** Opening Given records block **

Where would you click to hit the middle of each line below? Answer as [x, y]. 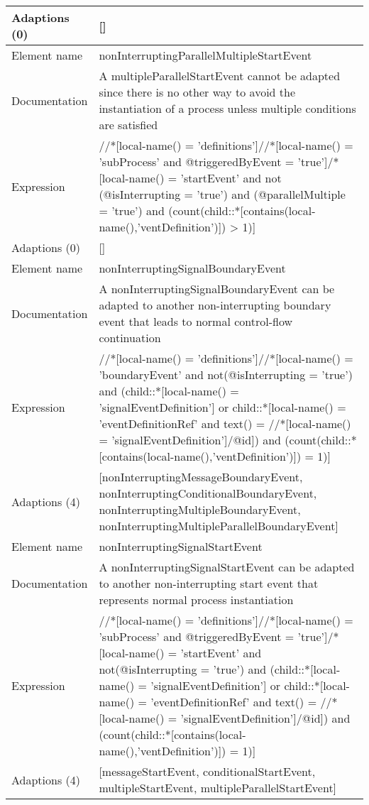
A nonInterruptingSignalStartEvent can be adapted [227, 567]
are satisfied [128, 125]
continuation [130, 338]
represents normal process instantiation [196, 599]
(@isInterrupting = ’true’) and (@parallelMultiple [222, 194]
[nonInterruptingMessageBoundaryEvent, [201, 477]
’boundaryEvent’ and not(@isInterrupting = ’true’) [226, 374]
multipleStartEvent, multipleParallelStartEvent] [218, 788]
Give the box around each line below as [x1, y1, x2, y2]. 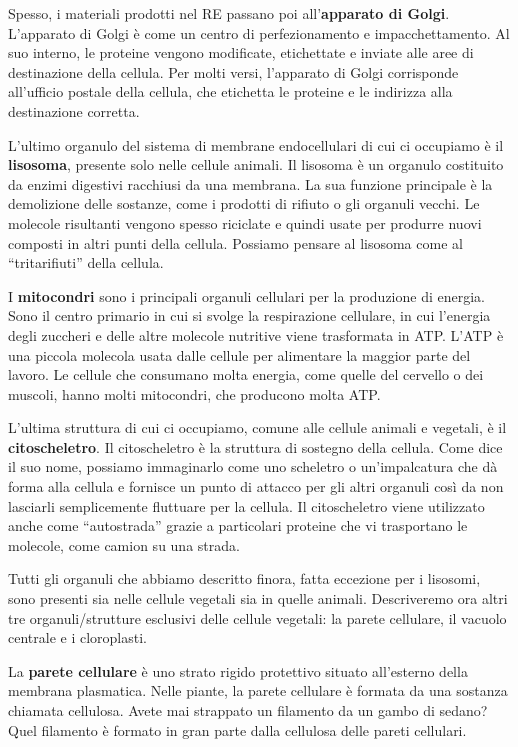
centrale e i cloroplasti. [8, 627, 147, 648]
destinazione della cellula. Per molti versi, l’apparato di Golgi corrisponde [8, 61, 459, 82]
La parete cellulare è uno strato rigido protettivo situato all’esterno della [8, 660, 468, 681]
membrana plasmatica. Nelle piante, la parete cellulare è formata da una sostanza [8, 680, 508, 701]
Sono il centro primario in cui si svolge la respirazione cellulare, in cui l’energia [8, 305, 491, 326]
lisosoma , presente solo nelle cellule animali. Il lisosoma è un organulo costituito [8, 154, 504, 175]
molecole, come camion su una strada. [8, 534, 240, 555]
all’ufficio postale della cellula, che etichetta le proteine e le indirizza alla [8, 81, 453, 102]

** Closing Given records block **

» Task
Repeat, line for line and exactly, the material from its first line through the line that contains "Give the box", both ends included; no pictures belong in the copy.

» Result for this exercise
Where would you click to hit the middle of each line below? Answer as [x, y]. 
A nonInterruptingSignalStartEvent can be adapted [227, 567]
are satisfied [128, 125]
continuation [130, 338]
represents normal process instantiation [196, 599]
(@isInterrupting = ’true’) and (@parallelMultiple [222, 194]
[nonInterruptingMessageBoundaryEvent, [201, 477]
’boundaryEvent’ and not(@isInterrupting = ’true’) [226, 374]
multipleStartEvent, multipleParallelStartEvent] [218, 788]
Give the box around each line below as [x1, y1, x2, y2]. 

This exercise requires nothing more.